By default, the contained process runs as root inside the container. This is not an immediate security threat because the process is "jailed". Of course, it is still good practice to forfeit unnecessary permissions, and world-class software like Apache, NGINX, MySQL, etc. do this even when running inside a container.

We have already mentioned images and containers. The difference between them is a bit confusing. In essence, an image is the model for a container, and a container is an image put to run.

Figure 2: Images in my Docker. The admin interface is Portainer, it is not part of Docker bundle but it is easily installed, since it is a third-party container.
Figure 3: Containers in my Docker. (Find the Easter Egg.) Docker gives random human-readable names to containers, in case we had not named them.

This relationship between images and containers have some wrinkles:

Figure 4: Querying active and inactive containers via command line.
Figure 5: Reusing a stopped Ubuntu container. It is necessary to use the parameters -i -t to get an interactive prompt.

Even though it is possible to stop and restart a container as many times as needed, keeping its contents, the container should be considered volatile and disposable. Files that need to "survive" the container should be in volumes, or in a database.

Except by files in volumes, the ideal dockerized app never writes data on files. This way, the effective container size is zero, since its contents stay equal to the initial image.

Servers as cattle

The handling of containers as disposable things is part of the greater trend: treat servers as cattle, worthless as individuals, managed automatically. Historically, the rule has been to treat servers as pets: individually installed and maintained by dedicated system administrators, with expectations of long life.

Obviously, a Docker containers needs an underlying physical computer to run, but it is way easier to configure a single Docker server than to configure fifteen servers, even virtual ones. And of course many physical servers have given way to cloud services, some of them can run containers directly.

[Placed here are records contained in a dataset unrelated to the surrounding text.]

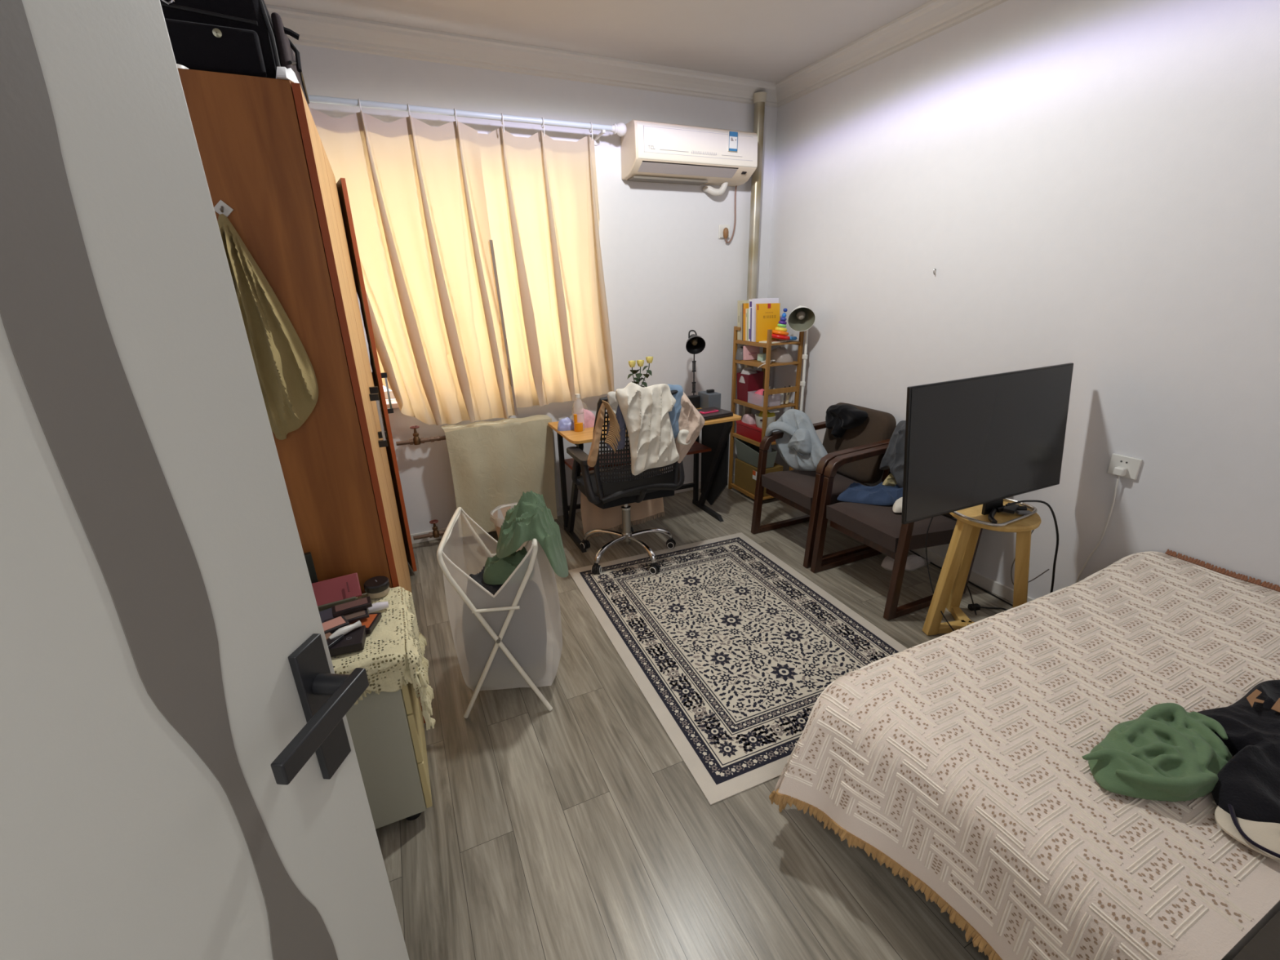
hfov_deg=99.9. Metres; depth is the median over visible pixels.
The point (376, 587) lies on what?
jar
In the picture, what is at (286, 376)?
towel
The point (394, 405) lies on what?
window
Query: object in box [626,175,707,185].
vent
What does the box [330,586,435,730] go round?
lace cloth
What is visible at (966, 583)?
cable
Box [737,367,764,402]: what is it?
paper bag
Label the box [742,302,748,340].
book
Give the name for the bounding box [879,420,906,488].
garment
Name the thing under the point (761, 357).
box
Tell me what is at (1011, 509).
media box
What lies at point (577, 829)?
floor
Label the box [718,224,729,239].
wall socket
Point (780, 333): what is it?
stacking toy
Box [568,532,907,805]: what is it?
rug
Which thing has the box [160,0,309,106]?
suitcase
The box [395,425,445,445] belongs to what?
radiator valve
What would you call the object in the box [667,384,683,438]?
jeans
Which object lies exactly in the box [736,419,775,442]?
box
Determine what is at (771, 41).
ceiling
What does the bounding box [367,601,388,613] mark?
tube
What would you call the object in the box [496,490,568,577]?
shirt
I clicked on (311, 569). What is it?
case
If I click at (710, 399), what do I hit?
storage box
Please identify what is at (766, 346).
shelf rack
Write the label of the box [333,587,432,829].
base cabinet
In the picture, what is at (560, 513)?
baseboard
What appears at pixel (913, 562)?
slipper
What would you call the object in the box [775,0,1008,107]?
trim
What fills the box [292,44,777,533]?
wall
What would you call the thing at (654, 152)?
air conditioner
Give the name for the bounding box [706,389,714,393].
stapler
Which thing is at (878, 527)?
seat cushion
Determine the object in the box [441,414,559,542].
radiator cover
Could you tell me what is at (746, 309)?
book
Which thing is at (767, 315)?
book
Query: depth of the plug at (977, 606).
2.59 m
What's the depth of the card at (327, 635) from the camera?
1.43 m
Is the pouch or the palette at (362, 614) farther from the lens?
the pouch
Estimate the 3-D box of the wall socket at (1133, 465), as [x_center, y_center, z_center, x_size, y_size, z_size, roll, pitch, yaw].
[1.933,-0.054,2.147,0.012,0.084,0.098,-10,21,-23]
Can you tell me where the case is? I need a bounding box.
[303,551,318,583]
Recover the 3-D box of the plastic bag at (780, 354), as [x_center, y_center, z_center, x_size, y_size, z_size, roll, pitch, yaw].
[0.965,-0.869,3.696,0.130,0.100,0.180,-10,21,-23]
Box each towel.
[217,213,318,439]
[607,391,618,413]
[677,429,690,444]
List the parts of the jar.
glass
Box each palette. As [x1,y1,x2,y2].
[319,608,333,622]
[321,614,349,634]
[331,595,372,617]
[333,608,369,622]
[349,612,382,634]
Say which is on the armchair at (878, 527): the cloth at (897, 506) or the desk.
the cloth at (897, 506)
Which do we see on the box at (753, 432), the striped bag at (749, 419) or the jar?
the striped bag at (749, 419)
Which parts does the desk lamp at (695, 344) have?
arm, bulb, arm, lamp shade
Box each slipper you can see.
[880,555,894,570]
[905,554,931,570]
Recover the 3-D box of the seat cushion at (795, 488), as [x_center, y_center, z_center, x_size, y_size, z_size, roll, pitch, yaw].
[1.067,0.040,3.219,0.510,0.150,0.435,-10,21,-23]
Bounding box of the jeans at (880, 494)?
[836,481,902,505]
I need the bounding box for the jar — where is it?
[363,575,390,598]
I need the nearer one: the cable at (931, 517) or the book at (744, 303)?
the cable at (931, 517)
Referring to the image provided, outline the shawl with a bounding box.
[675,391,705,463]
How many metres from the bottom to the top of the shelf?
0.018 m
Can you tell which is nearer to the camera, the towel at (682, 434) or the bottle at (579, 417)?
the towel at (682, 434)
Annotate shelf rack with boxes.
[728,326,804,500]
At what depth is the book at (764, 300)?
3.61 m
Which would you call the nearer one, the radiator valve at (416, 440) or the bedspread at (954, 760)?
the bedspread at (954, 760)
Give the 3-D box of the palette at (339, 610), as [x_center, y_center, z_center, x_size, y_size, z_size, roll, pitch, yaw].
[-0.823,0.361,1.538,0.100,0.014,0.045,-13,23,-29]
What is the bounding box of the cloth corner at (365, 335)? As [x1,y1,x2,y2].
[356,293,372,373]
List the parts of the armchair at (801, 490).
leg, rail, armrest, leg, armrest, leg
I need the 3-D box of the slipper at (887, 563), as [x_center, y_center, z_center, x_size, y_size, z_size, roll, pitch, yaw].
[1.440,0.442,3.029,0.226,0.060,0.089,-19,26,-40]
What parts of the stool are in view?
leg, leg, seat, leg
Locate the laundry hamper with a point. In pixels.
(459, 512)
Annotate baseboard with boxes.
[410,474,734,543]
[908,547,1035,602]
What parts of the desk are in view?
panel
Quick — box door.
[0,0,408,959]
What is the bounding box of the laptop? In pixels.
[696,406,733,420]
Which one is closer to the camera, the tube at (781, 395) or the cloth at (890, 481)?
the cloth at (890, 481)
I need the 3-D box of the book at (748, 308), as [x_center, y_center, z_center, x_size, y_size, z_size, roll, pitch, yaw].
[0.809,-1.072,3.706,0.161,0.212,0.028,-10,21,-23]
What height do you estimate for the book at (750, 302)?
0.272 m
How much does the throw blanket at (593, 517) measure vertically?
0.432 m
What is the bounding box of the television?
[901,363,1073,526]
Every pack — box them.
[557,417,573,431]
[578,408,595,428]
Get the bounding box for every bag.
[735,346,742,359]
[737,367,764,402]
[741,413,755,424]
[758,408,775,421]
[770,346,793,362]
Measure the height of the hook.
0.041 m
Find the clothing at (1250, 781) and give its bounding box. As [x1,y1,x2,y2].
[1196,680,1279,823]
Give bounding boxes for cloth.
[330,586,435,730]
[483,546,534,584]
[882,473,897,486]
[892,497,902,512]
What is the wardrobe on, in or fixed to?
on the floor
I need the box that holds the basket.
[755,413,776,428]
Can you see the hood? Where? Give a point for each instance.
(799, 440)
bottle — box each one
[573,393,584,431]
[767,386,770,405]
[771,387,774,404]
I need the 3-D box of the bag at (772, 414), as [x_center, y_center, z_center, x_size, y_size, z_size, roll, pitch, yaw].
[0.887,-0.456,3.766,0.112,0.110,0.112,-10,21,-23]
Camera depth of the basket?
3.73 m
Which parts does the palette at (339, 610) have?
mirror panel
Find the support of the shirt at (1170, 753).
on the bedspread at (954, 760)
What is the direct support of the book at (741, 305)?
on the shelf rack
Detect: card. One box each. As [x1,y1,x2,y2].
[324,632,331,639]
[767,408,779,413]
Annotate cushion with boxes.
[761,470,870,510]
[822,402,896,483]
[826,501,956,552]
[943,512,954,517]
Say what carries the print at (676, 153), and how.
attached to the air conditioner
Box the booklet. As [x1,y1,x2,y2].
[759,340,786,343]
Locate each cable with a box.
[757,359,775,368]
[909,550,1013,606]
[925,517,954,631]
[965,582,976,614]
[1005,500,1058,592]
[1010,503,1049,584]
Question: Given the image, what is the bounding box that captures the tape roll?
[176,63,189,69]
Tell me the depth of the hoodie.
3.19 m
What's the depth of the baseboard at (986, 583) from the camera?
2.77 m
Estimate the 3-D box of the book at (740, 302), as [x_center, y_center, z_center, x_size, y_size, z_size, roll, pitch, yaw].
[0.781,-1.131,3.800,0.201,0.262,0.046,-10,21,-23]
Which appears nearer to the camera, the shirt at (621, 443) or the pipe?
the shirt at (621, 443)
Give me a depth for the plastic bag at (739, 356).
3.81 m
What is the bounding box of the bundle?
[275,66,298,83]
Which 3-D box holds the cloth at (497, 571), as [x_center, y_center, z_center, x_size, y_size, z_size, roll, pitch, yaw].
[-0.504,0.318,2.054,0.193,0.100,0.132,-5,20,-10]
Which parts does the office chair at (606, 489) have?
armrest, arm, arm, seat, frame, arm, arm, armrest
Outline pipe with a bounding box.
[742,91,767,417]
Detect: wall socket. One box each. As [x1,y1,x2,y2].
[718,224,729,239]
[1106,453,1142,479]
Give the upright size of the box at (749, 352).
0.100 m
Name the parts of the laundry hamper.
leg frame
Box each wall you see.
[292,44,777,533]
[767,0,1279,599]
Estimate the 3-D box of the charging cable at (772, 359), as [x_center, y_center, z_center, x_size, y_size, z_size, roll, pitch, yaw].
[0.847,-0.783,3.631,0.126,0.052,0.101,-10,21,-23]
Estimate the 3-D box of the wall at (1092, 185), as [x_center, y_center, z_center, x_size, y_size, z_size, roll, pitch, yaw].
[2.053,-0.538,1.812,0.100,2.700,5.120,-10,21,-23]
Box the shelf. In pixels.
[564,441,711,471]
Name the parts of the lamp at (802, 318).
bulb, lamp shade
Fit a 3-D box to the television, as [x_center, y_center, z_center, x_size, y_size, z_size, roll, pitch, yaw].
[1.370,-0.122,2.073,0.880,0.578,0.209,-10,21,-23]
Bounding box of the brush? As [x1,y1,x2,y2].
[328,620,361,639]
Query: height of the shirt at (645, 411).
0.468 m
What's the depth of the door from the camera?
0.40 m
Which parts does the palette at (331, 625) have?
mirror panel
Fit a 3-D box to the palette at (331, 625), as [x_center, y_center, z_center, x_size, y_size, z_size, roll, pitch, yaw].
[-0.844,0.398,1.472,0.075,0.011,0.055,-20,27,-41]
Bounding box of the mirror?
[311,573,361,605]
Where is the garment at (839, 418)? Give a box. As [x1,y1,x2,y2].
[825,404,867,438]
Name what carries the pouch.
in the tray
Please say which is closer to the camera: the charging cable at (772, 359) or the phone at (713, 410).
the phone at (713, 410)
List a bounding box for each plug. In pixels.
[967,603,1007,610]
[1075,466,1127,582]
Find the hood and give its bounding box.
[787,428,812,454]
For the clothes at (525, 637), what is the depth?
1.97 m
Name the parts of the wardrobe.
door, door, handle, handle, door, handle, handle, handle, handle, handle, handle, handle
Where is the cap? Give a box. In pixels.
[1214,804,1279,860]
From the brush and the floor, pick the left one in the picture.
the brush
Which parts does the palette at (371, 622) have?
mirror panel
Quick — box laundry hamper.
[436,506,554,718]
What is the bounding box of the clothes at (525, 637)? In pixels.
[462,564,546,670]
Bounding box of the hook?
[213,200,233,217]
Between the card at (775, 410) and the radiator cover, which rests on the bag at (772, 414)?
the card at (775, 410)
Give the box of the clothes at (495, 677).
[468,651,546,688]
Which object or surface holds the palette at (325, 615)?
on the lace cloth at (387, 671)
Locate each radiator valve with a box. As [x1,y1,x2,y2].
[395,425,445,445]
[413,519,458,540]
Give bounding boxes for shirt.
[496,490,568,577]
[605,395,626,449]
[615,382,679,475]
[1081,702,1232,801]
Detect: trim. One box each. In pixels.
[265,4,777,107]
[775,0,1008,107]
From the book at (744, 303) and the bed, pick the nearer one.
the bed
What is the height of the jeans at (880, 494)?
0.080 m
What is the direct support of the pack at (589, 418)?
on the desk
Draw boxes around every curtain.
[308,106,517,425]
[477,126,614,407]
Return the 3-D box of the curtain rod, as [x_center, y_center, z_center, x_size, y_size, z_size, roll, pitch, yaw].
[-1.069,-1.839,2.733,2.134,0.106,0.178,-10,21,-23]
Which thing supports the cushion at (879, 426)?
on the armchair at (801, 490)
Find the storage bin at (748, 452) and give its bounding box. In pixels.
[734,438,777,468]
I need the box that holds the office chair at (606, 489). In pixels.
[566,390,684,574]
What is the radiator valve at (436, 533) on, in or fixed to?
attached to the radiator cover
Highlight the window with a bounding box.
[383,389,399,408]
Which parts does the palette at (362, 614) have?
mirror panel
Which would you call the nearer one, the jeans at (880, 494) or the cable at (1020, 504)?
the cable at (1020, 504)
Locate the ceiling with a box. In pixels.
[263,0,931,82]
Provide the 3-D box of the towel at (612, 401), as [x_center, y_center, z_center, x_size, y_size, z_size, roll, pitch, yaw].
[-0.125,-0.353,2.569,0.055,0.137,0.028,-10,21,-23]
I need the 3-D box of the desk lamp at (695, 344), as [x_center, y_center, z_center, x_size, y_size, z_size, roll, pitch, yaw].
[0.346,-0.730,3.571,0.126,0.502,0.155,-10,21,-23]
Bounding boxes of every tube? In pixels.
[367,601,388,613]
[779,393,784,404]
[784,392,788,404]
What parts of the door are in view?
handle, lever
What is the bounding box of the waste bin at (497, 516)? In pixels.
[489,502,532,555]
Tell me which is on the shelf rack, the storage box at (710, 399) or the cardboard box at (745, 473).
the cardboard box at (745, 473)
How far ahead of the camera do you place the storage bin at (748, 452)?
3.92 m
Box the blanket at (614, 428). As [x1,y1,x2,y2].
[586,400,620,466]
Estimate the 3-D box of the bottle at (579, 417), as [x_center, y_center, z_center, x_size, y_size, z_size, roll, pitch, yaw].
[-0.354,-0.387,3.091,0.062,0.211,0.080,-1,20,1]
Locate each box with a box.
[328,625,366,657]
[697,391,720,408]
[733,457,782,496]
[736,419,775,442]
[742,345,759,359]
[757,352,766,361]
[1002,502,1031,514]
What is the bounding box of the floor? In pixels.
[375,482,1013,959]
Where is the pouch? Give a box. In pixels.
[751,388,764,404]
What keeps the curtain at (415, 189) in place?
hanging from the curtain rod
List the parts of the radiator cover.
radiator
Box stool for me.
[922,500,1041,635]
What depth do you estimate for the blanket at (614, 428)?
2.59 m
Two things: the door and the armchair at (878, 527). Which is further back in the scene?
the armchair at (878, 527)
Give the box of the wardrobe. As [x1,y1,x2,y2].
[177,67,425,723]
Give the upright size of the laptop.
0.026 m
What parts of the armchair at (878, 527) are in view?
leg, armrest, rail, leg, leg
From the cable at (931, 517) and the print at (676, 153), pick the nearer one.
the cable at (931, 517)
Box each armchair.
[751,402,896,568]
[810,444,982,620]
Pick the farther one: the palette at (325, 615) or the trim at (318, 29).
the trim at (318, 29)
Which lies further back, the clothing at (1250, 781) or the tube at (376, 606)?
the tube at (376, 606)
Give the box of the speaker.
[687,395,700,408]
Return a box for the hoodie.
[764,408,827,471]
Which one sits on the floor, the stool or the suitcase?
the stool
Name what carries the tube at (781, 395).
on the shelf rack
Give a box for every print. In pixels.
[662,149,739,156]
[750,307,751,341]
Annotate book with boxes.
[737,300,749,339]
[740,304,742,340]
[742,302,746,340]
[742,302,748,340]
[745,308,747,340]
[746,308,748,341]
[748,299,752,341]
[751,297,778,342]
[755,302,780,342]
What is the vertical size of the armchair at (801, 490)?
0.804 m
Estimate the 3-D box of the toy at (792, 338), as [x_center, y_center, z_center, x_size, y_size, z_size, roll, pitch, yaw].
[1.014,-0.952,3.615,0.084,0.024,0.084,-10,21,-23]
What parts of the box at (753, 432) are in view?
lid
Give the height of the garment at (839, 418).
0.209 m
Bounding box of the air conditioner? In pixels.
[620,119,757,243]
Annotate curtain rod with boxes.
[307,94,626,145]
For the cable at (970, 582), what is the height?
0.035 m
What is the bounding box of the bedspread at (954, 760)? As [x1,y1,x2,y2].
[768,549,1279,959]
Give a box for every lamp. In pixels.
[685,329,705,395]
[787,305,815,411]
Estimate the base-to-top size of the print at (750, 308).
0.218 m
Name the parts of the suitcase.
panel
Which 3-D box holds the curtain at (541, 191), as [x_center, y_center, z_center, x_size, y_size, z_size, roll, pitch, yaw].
[-0.534,-1.193,3.191,0.756,1.518,0.102,-8,21,-19]
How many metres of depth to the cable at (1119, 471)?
2.19 m
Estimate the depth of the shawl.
2.78 m
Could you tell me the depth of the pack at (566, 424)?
3.13 m
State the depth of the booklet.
3.56 m
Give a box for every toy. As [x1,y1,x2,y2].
[771,308,790,340]
[788,336,797,340]
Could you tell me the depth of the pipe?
3.63 m
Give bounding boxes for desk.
[547,407,742,552]
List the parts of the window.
frame, sill
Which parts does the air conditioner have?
panel, power cord
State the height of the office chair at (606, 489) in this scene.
1.015 m
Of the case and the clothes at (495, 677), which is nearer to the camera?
the case
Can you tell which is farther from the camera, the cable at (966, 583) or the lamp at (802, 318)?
the lamp at (802, 318)
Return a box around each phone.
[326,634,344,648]
[699,408,718,413]
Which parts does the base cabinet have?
drawer, drawer, drawer
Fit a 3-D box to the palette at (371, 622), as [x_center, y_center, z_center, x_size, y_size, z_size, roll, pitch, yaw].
[-0.789,0.406,1.522,0.085,0.016,0.085,-3,20,-4]

Personally, I don't see this trend as a IT-killer, it is more like an absorption of some IT tasks by development process. Instead of the traditional separation of development and production environments, the source code itself describes the infrastructure it needs.

Clusters and orchestras

Docker offers tools to create and manipulate containers, but it does not take administrative decisions. Yes, it is possible to flag a container for continuous running, even across reboots (--restart always), but that's how far Docker can go. If this container is moved to another Docker server, the flag is lost and must be reinstated.

Likewise, scheduling the execution of intermitent containers must be done in some external tool, like crontab.

The ideal would be: to be able to buy a factory-installed Docker server, or use a cloud service, and just upload a "recipe" listing which containers are to be run, and when.

Another challenge with similar roots is scalability. It may be necessary to have a cluster of Docker servers to handle the workload and/or run several instance of the same container (in separate machines, or separate CPUs) to handle the many users of a given service.

This set of problems is called orchestration. There are basically to options to consider: Docker Swarm (written by the same team as Docker) and Kubernetes (written by Google).

Kubernetes is compatible with many other container and VM technologies, and it is capable of orchestrating heterogeneous environments. Perhaps because of that, it is becoming the industry standard; even Docker for Mac bundles Kubernetes.